I turn to face my guys. Ciar looks like he’s about two seconds away from putting a bullet through O’Donnell’s back windscreen, consequences be damned.
Axl’s casual mask has slipped, his green eyes hard and calculating.
Cillian is a statue, but I can see the muscle ticking in his jaw.
I walk towards them, my legs still trembling from the run, my mind spinning with this new development. A corrupt OCU officer on my payroll. It’s not how I imagined my first day as a property owner would go, but then again, nothing about my life has gone to plan since I stepped foot on this campus.
“What the fuck was that?” Ciar demands the second I’m in earshot, his voice a low, dangerous growl.
“That was me making a strategic alliance,” I say, keeping my voice steady even though my heart is hammering against my ribs. “His name is Liam O’Donnell. He’s OCU, and he’s now on our payroll.”
“How much?” Axl asks, cutting straight to the practical.
I pull the paper from my sports bra and hand it to him. His eyebrows shoot up. “Wow. I hope he’s worth it.”
“So far, he appears to be. All the shit that’s hit the fan since I arrived here has been swept under the rug. He’s a friend of your dad’s.”
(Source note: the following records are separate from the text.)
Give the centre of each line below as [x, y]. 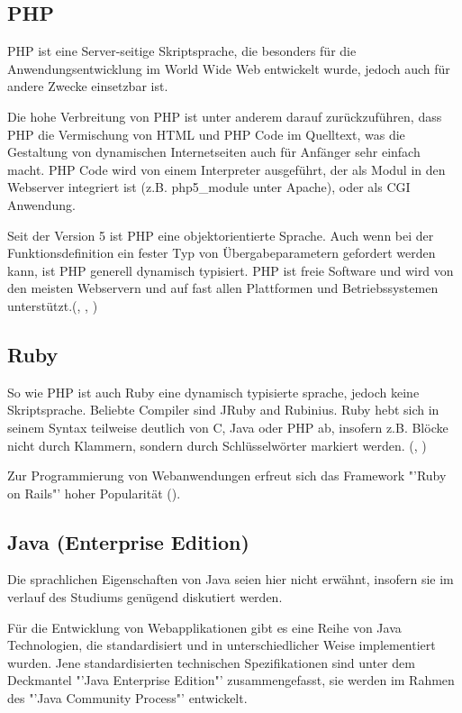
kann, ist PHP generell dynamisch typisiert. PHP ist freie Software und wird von [231, 270]
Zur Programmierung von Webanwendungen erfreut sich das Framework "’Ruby [227, 475]
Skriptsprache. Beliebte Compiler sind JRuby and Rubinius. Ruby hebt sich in [223, 410]
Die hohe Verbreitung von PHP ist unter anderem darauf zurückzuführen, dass [225, 116]
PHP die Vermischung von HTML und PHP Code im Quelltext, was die [206, 134]
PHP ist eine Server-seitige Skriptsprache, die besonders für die [182, 51]
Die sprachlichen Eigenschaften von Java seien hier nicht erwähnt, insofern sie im [231, 579]
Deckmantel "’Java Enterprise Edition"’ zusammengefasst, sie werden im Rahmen [231, 680]

“Okay, that makes sense why he came here looking for you and makes me trust him more,” Axl murmurs. “Forward me his payment details.”
I shake my head. “No, I will pay it.”
“With what? Sex?” he asks with a smile.
With a heavy sigh, I pull the note Arthur gave me from my other pocket and hand it to him.
His eyes scan it, then widen fractionally. “Fuck.”
“What?” Ciar snatches it from him, his blue eyes narrowing as he reads.
“My mother.” The woman who couldn’t be arsed to feed me properly or keep her boyfriends’ hands off me paid for me to come here.
“How?” Ciar asks, but his voice trails off as it hits him in the face.
There is only one way how. Oisin fucking Gannon gave her a payoff, and she didn’t bother to inform me or spend any of the money on me, until now.
“His will?” Axl asks, knowing I’m struggling with trying to wrap my head around this.
“Maybe,” I clip out. “Would explain why we lived in poverty for years. If she had had this all along, I don’t think she would have saved it. She’d have flaunted it and pissed it away on booze and drugs.”
“Why now?” Cillian asks.
I snatch the piece of paper from him and shove it back in my bra. “Only one way to find out, right?”